Press Review
And all of today's papers carry a photograph of US President George W. Bush giving a friendly hug to former Czech President Vaclav Havel, who was in Washington to accept the Presidential Medal of Freedom - the highest civilian award in the United States recognising exceptional meritorious service. In the domestic news, it is the threatened position of the Czech coalition government that makes the headlines.
PRAVO features an interview with Prime Minister and Social Democrat leader Vladimir Spidla. He says the government is stable, despite the paper pointing out that a party member had resigned from the Social Democrats' group in the Chamber of Deputies in protest at fiscal reform plans, possibly threatening the government's slim majority in parliament, and thereby the existence of the three- party coalition. Mr Spidla downplays this development, saying it was a plan that reacted to the current situation and would end up getting the support needed.

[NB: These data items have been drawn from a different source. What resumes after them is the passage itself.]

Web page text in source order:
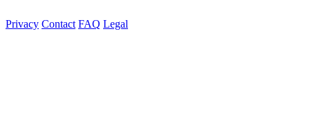
Privacy Contact FAQ Legal
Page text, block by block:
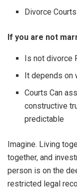
Divorce
If you are not
Is not divorce
It depends on
Courts Can
constructive
predictable
Imagine. Living
together, and
person is on the
restricted legal
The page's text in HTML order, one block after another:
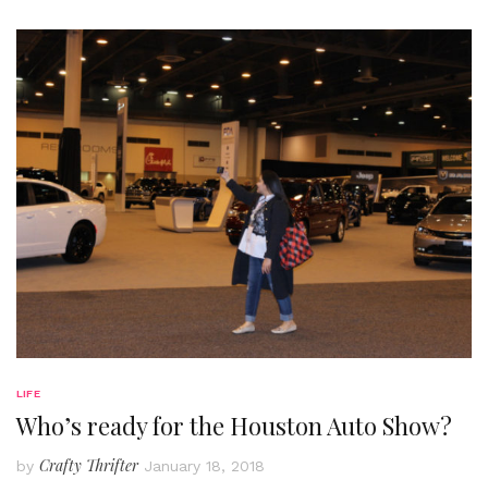
LIFE
Who’s ready for the Houston Auto Show?
by Crafty Thrifter January 18, 2018
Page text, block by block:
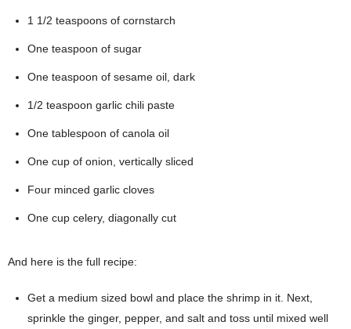
1 1/2 teaspoons of cornstarch
One teaspoon of sugar
One teaspoon of sesame oil, dark
1/2 teaspoon garlic chili paste
One tablespoon of canola oil
One cup of onion, vertically sliced
Four minced garlic cloves
One cup celery, diagonally cut
And here is the full recipe:
Get a medium sized bowl and place the shrimp in it. Next,
sprinkle the ginger, pepper, and salt and toss until mixed well
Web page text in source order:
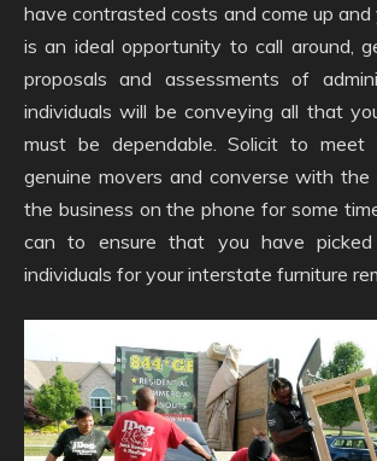
have contrasted costs and come up and
is an ideal opportunity to call around,
proposals and assessments of
individuals will be conveying all that
must be dependable. Solicit to meet
genuine movers and converse with
the business on the phone for some
can to ensure that you have
individuals for your interstate furniture
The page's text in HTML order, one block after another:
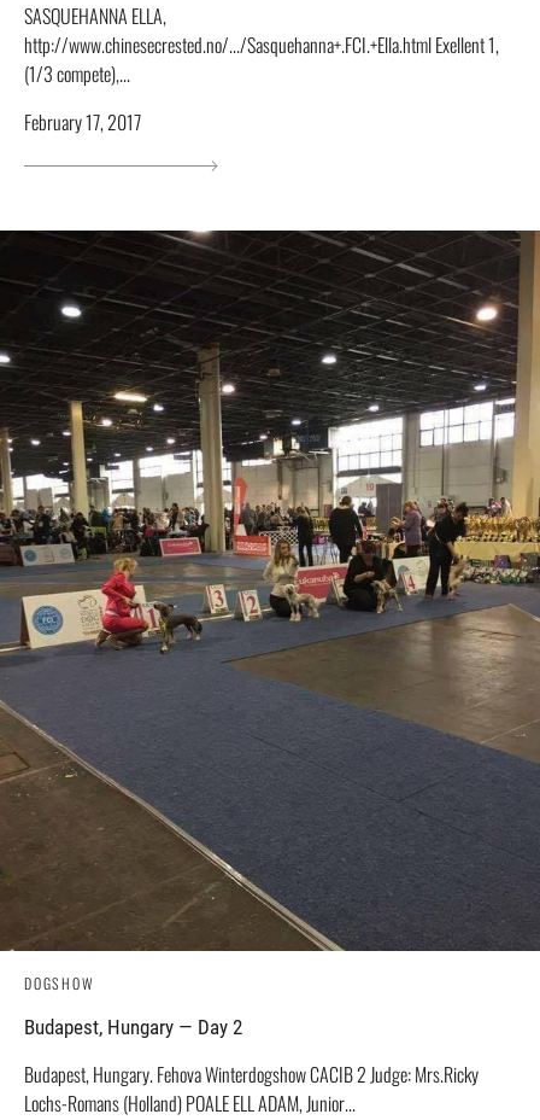
SASQUEHANNA ELLA,
http://www.chinesecrested.no/.../Sasquehanna+.FCI.+Ella.html Exellent 1,
(1/3 compete),...
February 17, 2017
DOGSHOW
Budapest, Hungary — Day 2
Budapest, Hungary. Fehova Winterdogshow СACIB 2 Judge: Mrs.Ricky
Lochs-Romans (Holland) POALE ELL ADAM, Junior...
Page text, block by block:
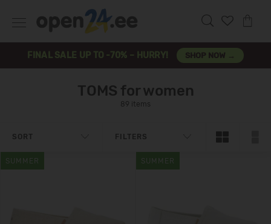
FINAL SALE UP TO -70% – HURRY! SHOP NOW →
TOMS for women
89 items
SORT FILTERS
SUMMER SUMMER
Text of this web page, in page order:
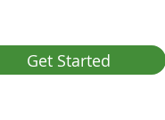
Get Started
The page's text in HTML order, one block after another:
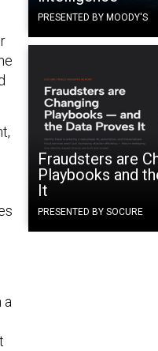
PRESENTED BY MOODY'S
Fraudsters are
Playbooks and
It
PRESENTED BY SOCURE
a
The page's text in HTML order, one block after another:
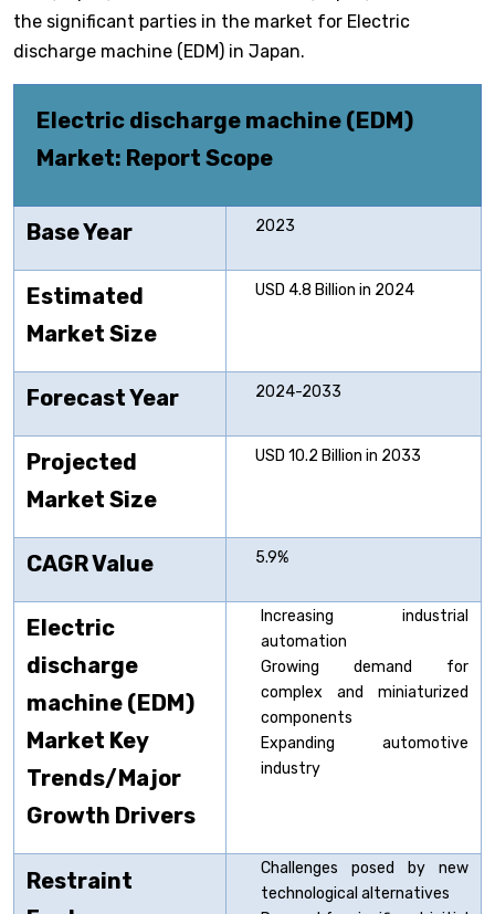
the significant parties in the market for Electric
discharge machine (EDM) in Japan.
Electric discharge machine (EDM)
Market: Report Scope
Base Year 2023
Estimated
Market Size
USD 4.8 Billion in 2024
Forecast Year 2024-2033
Projected
Market Size
USD 10.2 Billion in 2033
CAGR Value 5.9%
Electric
discharge
machine (EDM)
Market Key
Trends/Major
Growth Drivers
Increasing industrial
automation
Growing demand for
complex and miniaturized
components
Expanding automotive
industry
Restraint
Challenges posed by new
technological alternatives

"Bus tragedy caused by bogus driver" writes MLADA FRONTA DNES, reporting on a shocking development in investigations of a fatal bus accident in the southern town of Ceske Budejovice in March. Nineteen people died and twenty-five were injured in an accident involving a driver who did not have the right to drive the vehicle. The paper says that the man had a license to drive buses but had not got the special permission required to drive tour buses. He had forged a taxi-license to make it look like it was also for tour buses. The police are now questioning the driver and his employer, who should have verified the license before allowing him to drive, the paper writes.

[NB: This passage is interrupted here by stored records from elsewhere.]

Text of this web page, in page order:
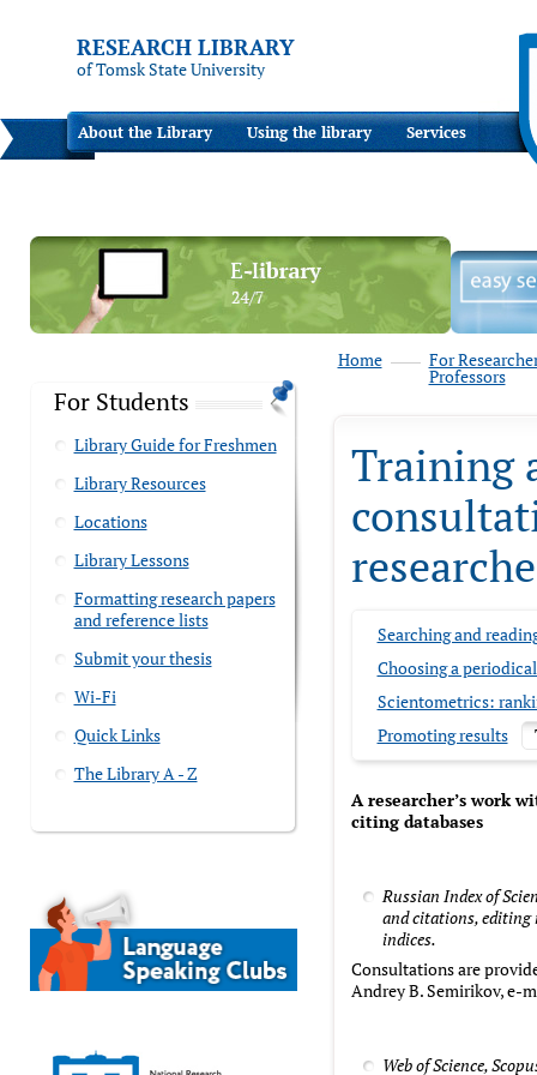
RESEARCH LIBRARY
of Tomsk State University
About the Library Using the library Services
For Students
Library Guide for Freshmen
Library Resources
Locations
Library Lessons
Formatting research papers
and reference lists
Submit your thesis
Wi-Fi
Quick Links
The Library A - Z
Home For
Professors
Training
Searching and
Choosing a
Scientometrics:
Promoting results
A researcher’s work
citing databases
Russian Index of
and citations, editing
indices.
Consultations are
Andrey B. Semirikov, e-
Web of Science,
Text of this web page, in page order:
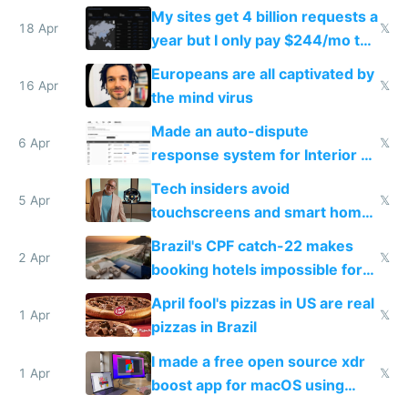
18 Apr
My sites get 4 billion requests a
year but I only pay $244/mo to
host them on my own VPS
𝕏
16 Apr
Europeans are all captivated by
the mind virus
𝕏
6 Apr
Made an auto-dispute
response system for Interior AI
to see how easy it'd be
𝕏
5 Apr
Tech insiders avoid
touchscreens and smart homes
because they know the
downsides
𝕏
2 Apr
Brazil's CPF catch-22 makes
booking hotels impossible for
tourists
𝕏
1 Apr
April fool's pizzas in US are real
pizzas in Brazil
𝕏
1 Apr
I made a free open source xdr
boost app for macOS using
𝕏

According to LIDOVE NOVINY even during the high season Czech tourists abroad could find themselves without arranged accommodation and a trip back home. Dozens of Czech travel agencies do not have an insurance policy and sixty of them will probably lose their licenses. According to the daily, the government is preparing a new law which will regulate their work, and therefore prevent further scandals with people abandoned on islands far away from home.

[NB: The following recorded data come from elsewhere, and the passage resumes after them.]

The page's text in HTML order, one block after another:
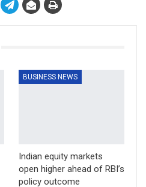
BUSINESS NEWS
Indian equity markets
open higher ahead of RBI’s
policy outcome
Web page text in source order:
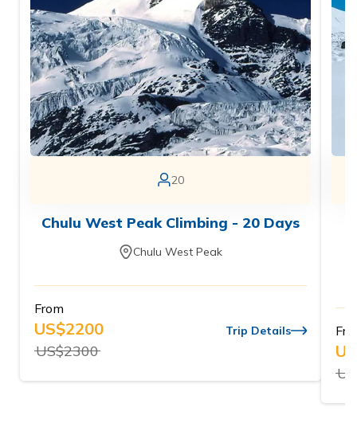
20
Chulu West Peak Climbing - 20 Days
Chulu West Peak
From
US$2200
US$2300
Trip Details
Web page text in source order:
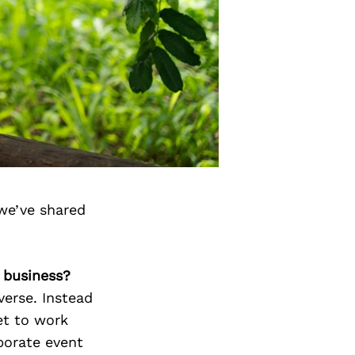
shared
Instead
to work
event

LIDOVE NOVINY also reports that Prague is becoming more similar to American and Western European cities in terms of the rising number of kids on the streets. The number of homeless children increases in the Czech capital during the summer, when institutions for children with special needs and children's homes are closed.
MLADA FRONTA DNES writes that Czech university students whom the savings bank, Ceska Sporitelna, promised a ten thousand crown reward each for outstanding report cards are planning to sue the bank for failing to keep its promise. The students, who are being supported by the Association for Consumer Protection, have launched a campaign to collect money to pay for a lawyer, the paper writes.
Floods still threaten Prague and the Czech Republic, writes LIDOVE NOVINY in its regular supplement Summer. During the next twenty years Czech Republic can expect frequent floods caused by climate changes and global warming, warns the daily.
And finally, HOSPODARSKE NOVINY, reports that the Good Soldier Svejk has got a sculpture in the Polish town of Sanok. The reason for the recognition of one of the most famous Czech figures of all time in this little town is a very simple one - in one of the stories in Jaroslav Hasek's book, Svejk accompanied lieutenant Dub on his way out of the local brothel.